Archaeologists are generally careful to keep the material from site investigations in good order (properly labelled and indexed, and appropriately stored). It is however possible that, if an organisation has been struggling in business terms, these aspects of its work will have been neglected. It is therefore possible that work will be needed to catalogue and put in order the body of material of Classes (1) to (3). It is essential that all the material relating to each individual investigation is located and accounted for, for the reasons stated above (items (A) to (D))
Immediate advice and contact points
If an administrator or liquidator has to deal with an archaeological organisation, they will be well-advised to seek specialist advice from local and national government bodies concerned with archaeology and from the professional and trade bodies for archaeology. Contact details are given below.
The key piece of immediate advice is: in the event of having to deal with such an organisation, do not start to clear up (or clear out) offices, or to dispose of materials or computers, until you have gained a clear view of what is involved. By its nature much of this material is irreplaceable. Some of the potential consequences of its loss or premature (or disorderly) dispersal are outlined above.

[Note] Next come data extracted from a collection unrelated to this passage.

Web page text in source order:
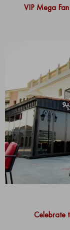
VIP Mega
Celebrate
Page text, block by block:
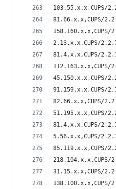
103.55.x.x,CUPS/
81.66.x.x,CUPS/
2.13.x.x,CUPS/
81.4.x.x,CUPS/
45.150.x.x,CUPS/
91.159.x.x,CUPS/
82.66.x.x,CUPS/
51.195.x.x,CUPS/
81.4.x.x,CUPS/
5.56.x.x,CUPS/
85.119.x.x,CUPS/
31.15.x.x,CUPS/
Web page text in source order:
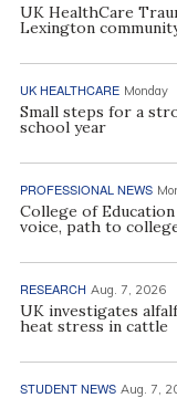
UK HealthCare
Lexington
UK HEALTHCARE Monday
Small steps for a
school year
PROFESSIONAL NEWS
College of
voice, path to
RESEARCH Aug. 7, 2026
UK investigates
heat stress in cattle
STUDENT NEWS Aug. 7,
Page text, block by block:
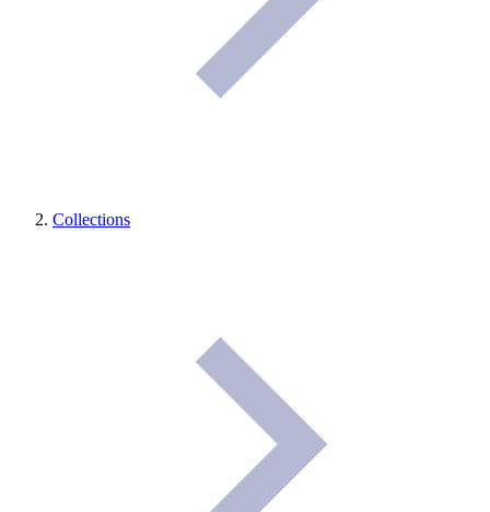
Collections

- Association of Local Government Archaeological Officers (ALGAO) UK, http://www.algao.org.uk/
- Historic England - http://www.historicengland.org.uk/
- Cadw - http://www.cadw.gov.wales/
- Historic Environment Scotland - http://www.historicenvironment.scot
- Historic Environment Division, Department for Communities, Northern Ireland – www.communities-ni.gov.uk
- Chartered Institute for Archaeologists (CIfA) – http://www.archaeologists.net
- Federation of Archaeological Managers and Employers (FAME) – http://www.famearchaeology.co.uk
- Treasure Trove Unit Scotland - https://treasuretrovescotland.co.uk/
These bodies will be ready to help with advice, in order to safeguard the archaeological interest and to assist in dealing with any issues such as those relating to planning permissions and obligations.